» What you are asked to do
Each line of the data below that carries the word "separate" needs to be copied.
Top of Data
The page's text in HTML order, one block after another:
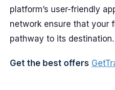
platform’s user-friendly
network ensure that your
pathway to its destination.
Get the best offers
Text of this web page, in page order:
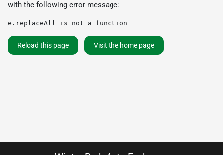
with the following error message:
e.replaceAll is not a function
Reload this page Visit the home page
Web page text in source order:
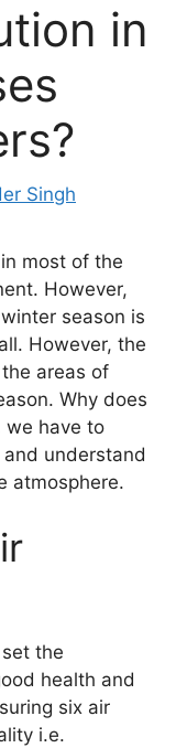
in
Singh
most of the
However,
season is
However, the
areas of
Why does
we have to
understand
atmosphere.
the
health and
six air
i.e.
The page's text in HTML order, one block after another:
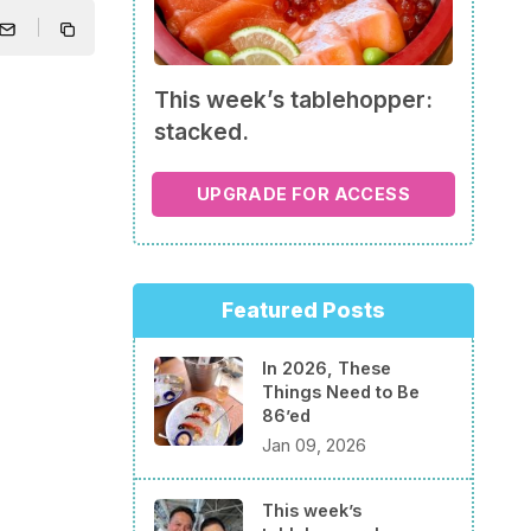
This week’s tablehopper:
stacked.
UPGRADE FOR ACCESS
Featured Posts
In 2026, These
Things Need to Be
86’ed
Jan 09, 2026
This week’s
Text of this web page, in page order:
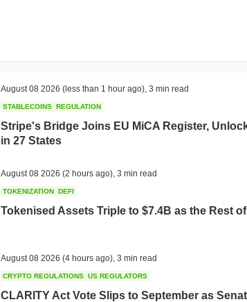
August 08 2026 (less than 1 hour ago) 3 min read
STABLECOINS REGULATION
Stripe's Bridge Joins EU MiCA Register,
in 27 States
August 08 2026 (2 hours ago) 3 min read
TOKENIZATION DEFI
Tokenised Assets Triple to $7.4B as the Rest
August 08 2026 (4 hours ago) 3 min read
CRYPTO REGULATIONS US REGULATORS
CLARITY Act Vote Slips to September as
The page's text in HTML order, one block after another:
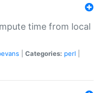
time from local
Categories: perl
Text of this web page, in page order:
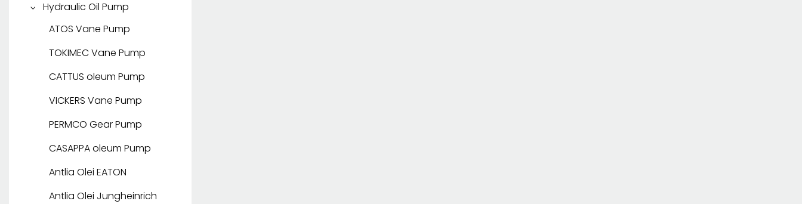
EATON Gerotor Motor
Danfoss Gerotor Motor
Albo Gerotor Motor
Hydraulic Oil Pump
ATOS Vane Pump
TOKIMEC Vane Pump
CATTUS oleum Pump
VICKERS Vane Pump
PERMCO Gear Pump
CASAPPA oleum Pump
Antlia Olei EATON
Antlia Olei Jungheinrich
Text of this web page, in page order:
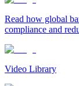
Read how global
compliance and
Video Library
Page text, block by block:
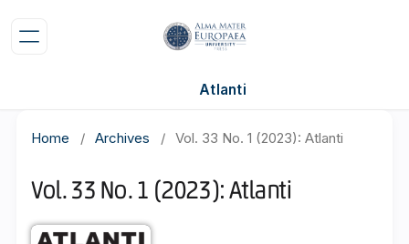
Atlanti
Home / Archives / Vol. 33 No. 1 (2023): Atlanti
Vol. 33 No. 1 (2023): Atlanti
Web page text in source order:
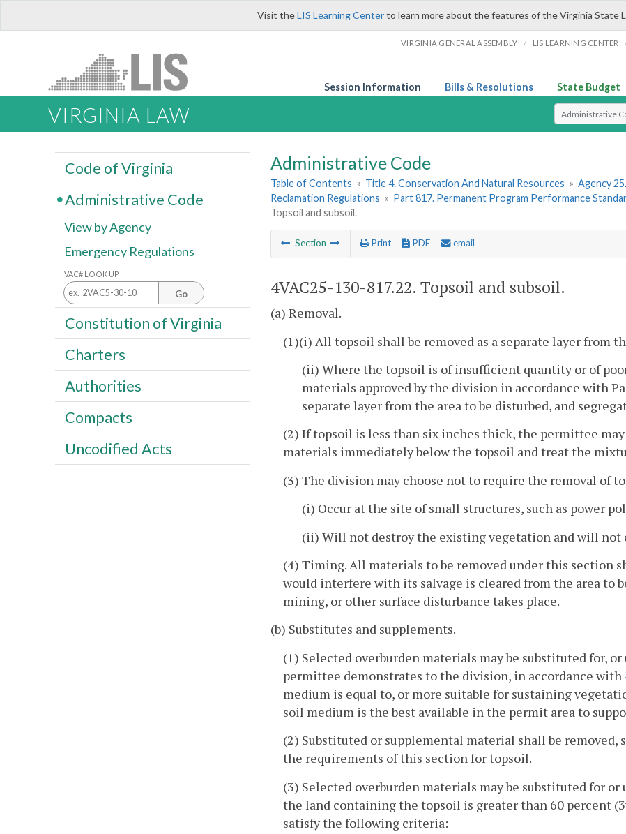
Visit theLIS Learning Centerto learn more about the features of the Virginia State
VIRGINIA GENERAL ASSEMBLY / LIS LEARNING CENTER
Session Information Bills & Resolutions State Budget
VIRGINIA LAW Select Search
Administrative Code
Table of Contents » Title 4. Conservation And Natural Resources » Agency
Reclamation Regulations » Part 817. Permanent Program Performance
Topsoil and subsoil.
Section Print PDF email
4VAC25-130-817.22. Topsoil and subsoil.
(a) Removal.
(1)(i) All topsoil shall be removed as a separate layer from
(ii) Where the topsoil is of insufficient quantity or of
materials approved by the division in accordance with
separate layer from the area to be disturbed, and
(2) If topsoil is less than six inches thick, the permittee
materials immediately below the topsoil and treat the
(3) The division may choose not to require the removal of
(i) Occur at the site of small structures, such as power
(ii) Will not destroy the existing vegetation and will not
(4) Timing. All materials to be removed under this section
would interfere with its salvage is cleared from the area to
mining, or other surface disturbance takes place.
(b) Substitutes and supplements.
(1) Selected overburden materials may be substituted for,
permittee demonstrates to the division, in accordance with
medium is equal to, or more suitable for sustaining
soil medium is the best available in the permit area to
(2) Substituted or supplemental material shall be
the requirements of this section for topsoil.
(3) Selected overburden materials may be substituted for
the land containing the topsoil is greater than 60 percent
satisfy the following criteria:
Code of Virginia
Administrative Code
View by Agency
Emergency Regulations
VAC# LOOK UP
Go
Constitution of Virginia
Charters
Authorities
Compacts
Uncodified Acts
Bottom of Data
» Exercise output
(1)(i) All topsoil shall be removed as a separate layer from
separate layer from the area to be disturbed, and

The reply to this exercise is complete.